▶ [Problem to work on] Although the records contain pictures, the copy must not; reproduce everything else in them exactly.

────────────────

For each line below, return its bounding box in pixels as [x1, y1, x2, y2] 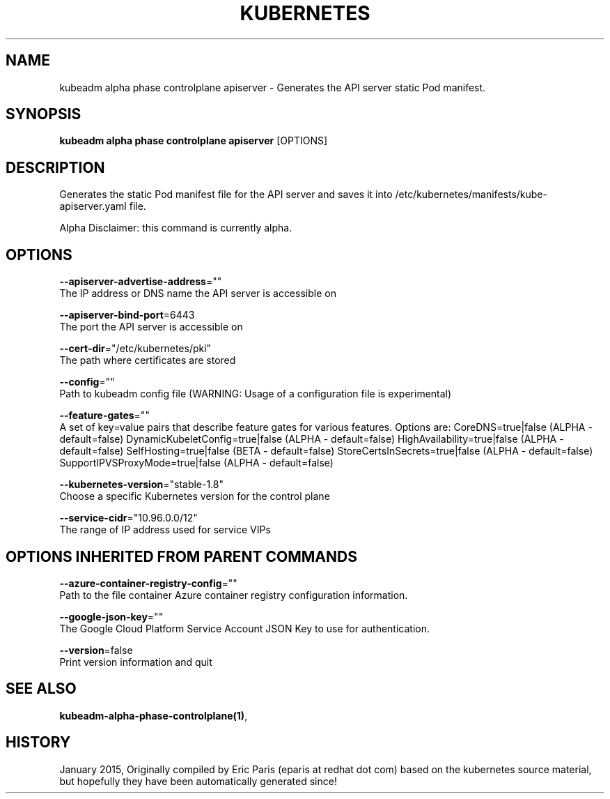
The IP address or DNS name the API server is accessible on [59, 287, 336, 300]
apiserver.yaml [59, 200, 127, 213]
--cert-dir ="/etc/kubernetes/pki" [59, 342, 212, 355]
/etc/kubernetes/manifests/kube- [395, 188, 547, 201]
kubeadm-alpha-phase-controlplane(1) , [59, 709, 248, 722]
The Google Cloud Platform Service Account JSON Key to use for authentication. [59, 622, 430, 634]
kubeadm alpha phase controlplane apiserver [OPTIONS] [59, 135, 328, 147]
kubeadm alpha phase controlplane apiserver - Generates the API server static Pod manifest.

────────────────

▶ [Expected answer]
For each line below, return its bounding box in pixels as [x1, y1, x2, y2] 
The IP address or DNS name the API server is accessible on [59, 287, 336, 300]
apiserver.yaml [59, 200, 127, 213]
--cert-dir ="/etc/kubernetes/pki" [59, 342, 212, 355]
/etc/kubernetes/manifests/kube- [395, 188, 547, 201]
kubeadm-alpha-phase-controlplane(1) , [59, 709, 248, 722]
The Google Cloud Platform Service Account JSON Key to use for authentication. [59, 622, 430, 634]
kubeadm alpha phase controlplane apiserver [OPTIONS] [59, 135, 328, 147]
kubeadm alpha phase controlplane apiserver - Generates the API server static Pod manifest.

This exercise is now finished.